BEGIN Material provided

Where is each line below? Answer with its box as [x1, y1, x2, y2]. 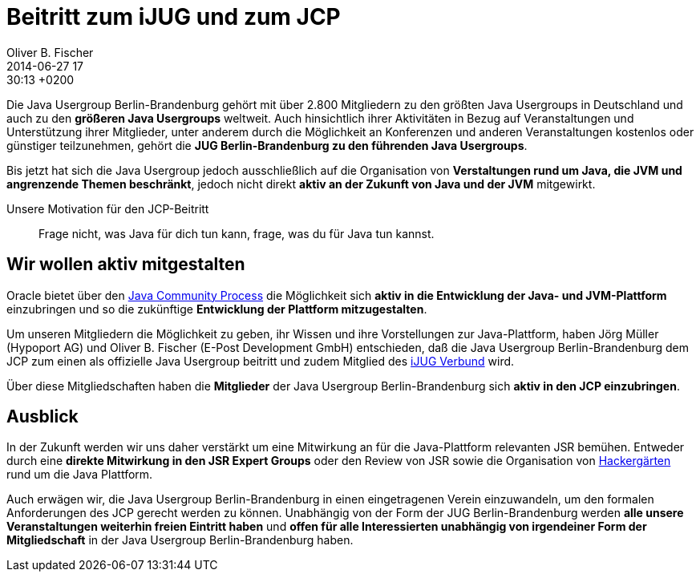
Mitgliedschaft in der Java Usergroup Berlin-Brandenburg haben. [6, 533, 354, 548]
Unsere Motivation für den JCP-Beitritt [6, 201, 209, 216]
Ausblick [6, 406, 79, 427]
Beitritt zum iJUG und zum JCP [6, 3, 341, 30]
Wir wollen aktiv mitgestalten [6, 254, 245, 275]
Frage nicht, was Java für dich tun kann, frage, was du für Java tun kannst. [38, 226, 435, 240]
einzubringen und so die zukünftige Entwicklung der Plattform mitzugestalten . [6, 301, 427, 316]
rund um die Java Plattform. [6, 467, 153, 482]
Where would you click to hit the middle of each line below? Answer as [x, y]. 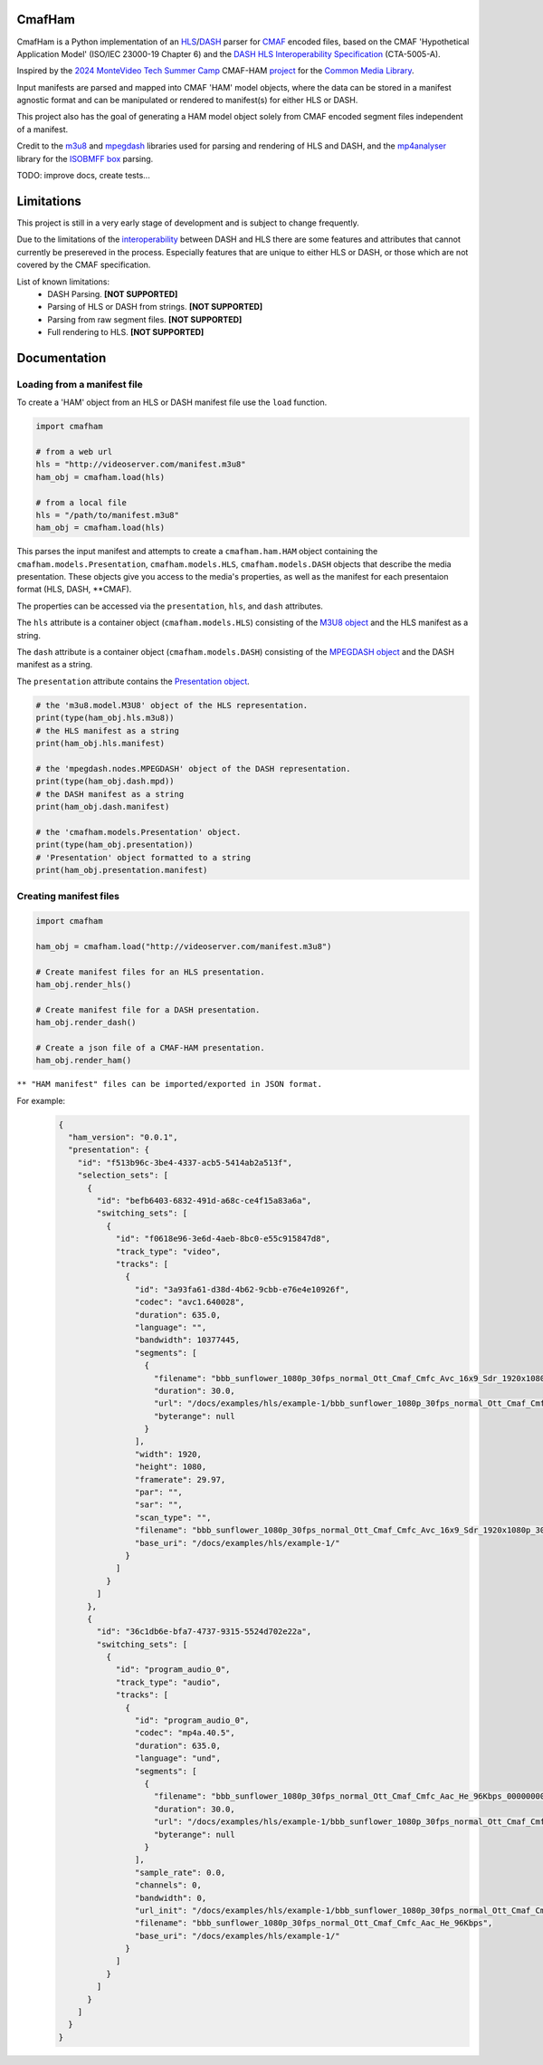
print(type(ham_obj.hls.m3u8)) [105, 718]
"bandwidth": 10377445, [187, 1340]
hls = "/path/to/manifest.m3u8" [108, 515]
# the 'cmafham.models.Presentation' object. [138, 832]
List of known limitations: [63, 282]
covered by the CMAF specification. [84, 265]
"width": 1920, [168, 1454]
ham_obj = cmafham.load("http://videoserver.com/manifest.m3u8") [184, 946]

END Material provided

Problem to solve: Show all lines in the entries above where the word "Plattform" appears.

Completed task:
einzubringen und so die zukünftige Entwicklung der Plattform mitzugestalten . [6, 301, 427, 316]
rund um die Java Plattform. [6, 467, 153, 482]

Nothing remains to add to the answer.